**EXTRACTED RECORDS:**
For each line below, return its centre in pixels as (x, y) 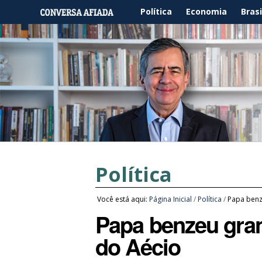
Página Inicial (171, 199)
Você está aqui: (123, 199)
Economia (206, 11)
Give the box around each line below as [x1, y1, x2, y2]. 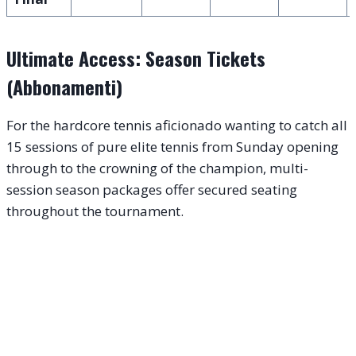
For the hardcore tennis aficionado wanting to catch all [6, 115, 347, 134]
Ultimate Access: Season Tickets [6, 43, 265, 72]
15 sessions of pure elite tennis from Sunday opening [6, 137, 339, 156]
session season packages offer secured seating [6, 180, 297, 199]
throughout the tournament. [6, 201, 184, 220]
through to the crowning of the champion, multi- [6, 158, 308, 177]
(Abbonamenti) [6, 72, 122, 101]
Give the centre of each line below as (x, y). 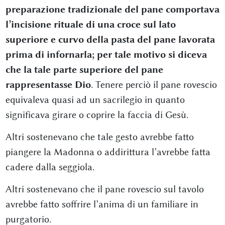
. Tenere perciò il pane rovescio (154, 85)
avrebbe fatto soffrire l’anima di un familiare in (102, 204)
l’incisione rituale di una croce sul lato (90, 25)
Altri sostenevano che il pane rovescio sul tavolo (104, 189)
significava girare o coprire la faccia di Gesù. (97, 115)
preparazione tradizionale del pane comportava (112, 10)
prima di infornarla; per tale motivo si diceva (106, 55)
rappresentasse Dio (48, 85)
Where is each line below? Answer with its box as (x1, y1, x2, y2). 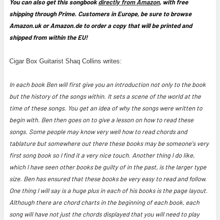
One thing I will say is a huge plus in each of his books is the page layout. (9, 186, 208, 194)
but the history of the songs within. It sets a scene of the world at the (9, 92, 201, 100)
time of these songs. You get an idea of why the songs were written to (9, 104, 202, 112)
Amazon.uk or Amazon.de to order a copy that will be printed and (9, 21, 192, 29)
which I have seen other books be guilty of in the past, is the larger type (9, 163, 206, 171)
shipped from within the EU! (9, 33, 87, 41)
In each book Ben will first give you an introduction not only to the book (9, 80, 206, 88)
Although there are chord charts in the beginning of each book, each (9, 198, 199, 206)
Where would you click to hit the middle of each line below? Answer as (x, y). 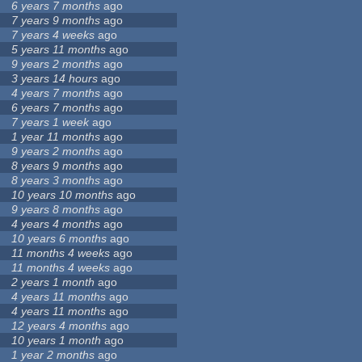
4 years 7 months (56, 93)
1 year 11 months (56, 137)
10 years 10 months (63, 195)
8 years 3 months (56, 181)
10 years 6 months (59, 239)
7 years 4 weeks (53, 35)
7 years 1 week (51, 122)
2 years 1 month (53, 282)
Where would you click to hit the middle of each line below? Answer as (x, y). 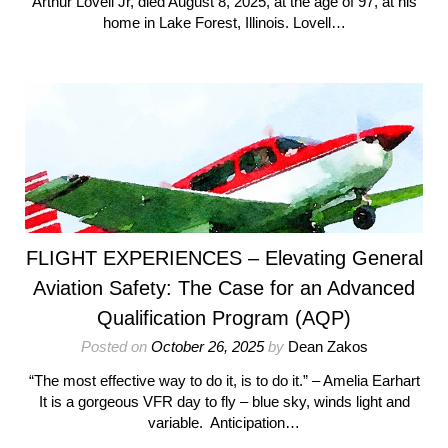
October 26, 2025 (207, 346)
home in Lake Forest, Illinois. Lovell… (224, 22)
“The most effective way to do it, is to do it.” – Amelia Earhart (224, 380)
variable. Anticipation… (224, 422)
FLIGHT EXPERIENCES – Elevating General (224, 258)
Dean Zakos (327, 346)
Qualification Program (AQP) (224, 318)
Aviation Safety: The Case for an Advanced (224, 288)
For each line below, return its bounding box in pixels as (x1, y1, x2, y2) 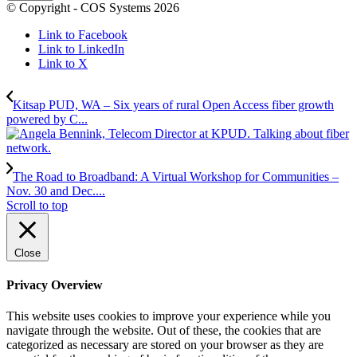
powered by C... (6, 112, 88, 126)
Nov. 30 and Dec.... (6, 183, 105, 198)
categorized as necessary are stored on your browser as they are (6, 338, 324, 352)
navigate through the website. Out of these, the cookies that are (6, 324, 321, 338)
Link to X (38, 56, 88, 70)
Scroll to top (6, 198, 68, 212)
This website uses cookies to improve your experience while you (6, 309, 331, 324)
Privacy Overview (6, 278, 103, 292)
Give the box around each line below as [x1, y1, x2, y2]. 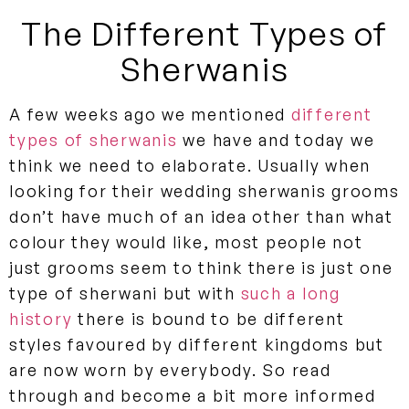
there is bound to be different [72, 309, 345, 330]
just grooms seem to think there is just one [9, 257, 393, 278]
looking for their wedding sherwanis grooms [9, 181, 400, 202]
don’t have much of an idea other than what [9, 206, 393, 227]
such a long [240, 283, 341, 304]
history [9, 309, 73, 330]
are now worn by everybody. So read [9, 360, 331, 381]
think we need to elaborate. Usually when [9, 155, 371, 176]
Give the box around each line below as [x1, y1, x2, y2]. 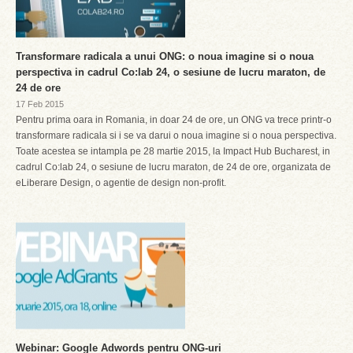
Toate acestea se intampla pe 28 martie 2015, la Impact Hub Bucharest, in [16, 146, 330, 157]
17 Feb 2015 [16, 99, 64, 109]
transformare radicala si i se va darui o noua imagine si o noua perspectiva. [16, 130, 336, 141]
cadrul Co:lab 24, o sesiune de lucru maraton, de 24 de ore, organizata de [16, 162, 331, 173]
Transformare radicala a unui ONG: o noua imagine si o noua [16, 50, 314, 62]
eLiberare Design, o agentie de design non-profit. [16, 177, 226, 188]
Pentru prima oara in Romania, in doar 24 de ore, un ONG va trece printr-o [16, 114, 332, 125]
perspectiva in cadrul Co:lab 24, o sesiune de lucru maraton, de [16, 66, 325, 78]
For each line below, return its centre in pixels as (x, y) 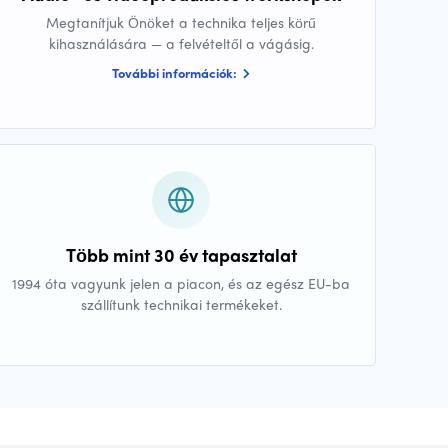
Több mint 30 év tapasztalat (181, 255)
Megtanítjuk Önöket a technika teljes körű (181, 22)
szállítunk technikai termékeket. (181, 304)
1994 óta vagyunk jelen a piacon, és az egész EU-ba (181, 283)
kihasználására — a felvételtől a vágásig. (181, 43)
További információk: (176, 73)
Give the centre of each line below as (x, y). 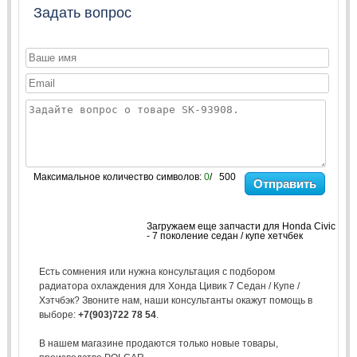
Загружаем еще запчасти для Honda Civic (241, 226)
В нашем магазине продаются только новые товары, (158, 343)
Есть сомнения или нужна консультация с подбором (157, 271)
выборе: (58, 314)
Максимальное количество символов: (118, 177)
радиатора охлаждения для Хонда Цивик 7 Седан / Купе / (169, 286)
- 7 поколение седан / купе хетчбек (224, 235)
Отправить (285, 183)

**PROBLEM TO SOLVE:** Transcribe the lines that run from the line bearing "don’t have much" through the last line of the data. Keep the wording exact and leave out every picture.

**WRITTEN RESPONSE:**
don’t have much of an idea other than what [9, 206, 393, 227]
such a long [240, 283, 341, 304]
history [9, 309, 73, 330]
are now worn by everybody. So read [9, 360, 331, 381]
think we need to elaborate. Usually when [9, 155, 371, 176]
Give the box around each line below as [x1, y1, x2, y2]. 
Toate acestea se intampla pe 28 martie 2015, la Impact Hub Bucharest, in [16, 146, 330, 157]
17 Feb 2015 [16, 99, 64, 109]
transformare radicala si i se va darui o noua imagine si o noua perspectiva. [16, 130, 336, 141]
cadrul Co:lab 24, o sesiune de lucru maraton, de 24 de ore, organizata de [16, 162, 331, 173]
Transformare radicala a unui ONG: o noua imagine si o noua [16, 50, 314, 62]
eLiberare Design, o agentie de design non-profit. [16, 177, 226, 188]
Pentru prima oara in Romania, in doar 24 de ore, un ONG va trece printr-o [16, 114, 332, 125]
perspectiva in cadrul Co:lab 24, o sesiune de lucru maraton, de [16, 66, 325, 78]
For each line below, return its centre in pixels as (x, y) 
Több mint 30 év tapasztalat (181, 255)
Megtanítjuk Önöket a technika teljes körű (181, 22)
szállítunk technikai termékeket. (181, 304)
1994 óta vagyunk jelen a piacon, és az egész EU-ba (181, 283)
kihasználására — a felvételtől a vágásig. (181, 43)
További információk: (176, 73)
Give the centre of each line below as (x, y). 
Загружаем еще запчасти для Honda Civic (241, 226)
В нашем магазине продаются только новые товары, (158, 343)
Есть сомнения или нужна консультация с подбором (157, 271)
выборе: (58, 314)
Максимальное количество символов: (118, 177)
радиатора охлаждения для Хонда Цивик 7 Седан / Купе / (169, 286)
- 7 поколение седан / купе хетчбек (224, 235)
Отправить (285, 183)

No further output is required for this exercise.